In May 2003, Nelson Mandela—former South African president, winner of the Nobel Peace Prize, and hero to millions—sat down at the dinner table of his house in Johannesburg and laid his right hand, palm side down, into a lump of cold dental putty. A team of technicians from the precision-casting division of Harmony Gold Mining Co. was present to supervise, and Mandela chatted amiably with them as they worked, pausing to sip coffee with his free hand.
The silicon-based putty had been chilled to make it harden more slowly, but the men had only six minutes of malleability to work with—time they used to get the material into every wrinkle and crease, almost perfectly capturing Mandela’s fingerprints as well as the scars from his hard labor on Robben Island. Then they poured more on top to encase his knuckles and fingernails.
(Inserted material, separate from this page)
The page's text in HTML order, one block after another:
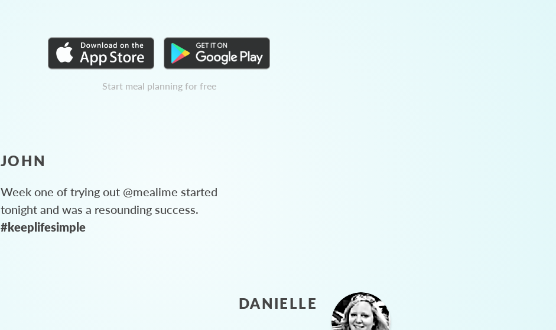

Harmony would use the molds from that day to create resin replicas, then casting of Mandela’s hand in 99.999% pure gold. This prototype was to be the first in a series: at least 27 gold hands, weighing 5.7 pounds to 8.8 pounds each, to mark the years of his imprisonment, followed by silver versions for each month, and finally thousands of bronze copies to mark each day.
They would be sold to raise money for the Nelson Mandela Children’s Fund, the charity to which he devoted much of his time in retirement—and serve as advertisements for Harmony’s casting expertise in the process. Throughout the making of the moldings, Mandela was “amazingly helpful, patient, and funny, and he kept everyone entertained with stories,” according to an account in the company newspaper, Harmonise.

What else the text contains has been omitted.